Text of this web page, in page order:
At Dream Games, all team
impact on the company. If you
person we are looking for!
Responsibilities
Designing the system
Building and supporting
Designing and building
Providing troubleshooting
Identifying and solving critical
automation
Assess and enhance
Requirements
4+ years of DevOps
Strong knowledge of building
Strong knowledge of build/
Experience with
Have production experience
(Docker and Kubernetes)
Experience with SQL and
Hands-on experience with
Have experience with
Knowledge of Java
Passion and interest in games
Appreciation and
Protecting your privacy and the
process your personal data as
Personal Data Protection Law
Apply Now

● The problem
For every line above in which the string "Have" appears, add one; please give the final count and nothing else.

● Reply to the exercise
2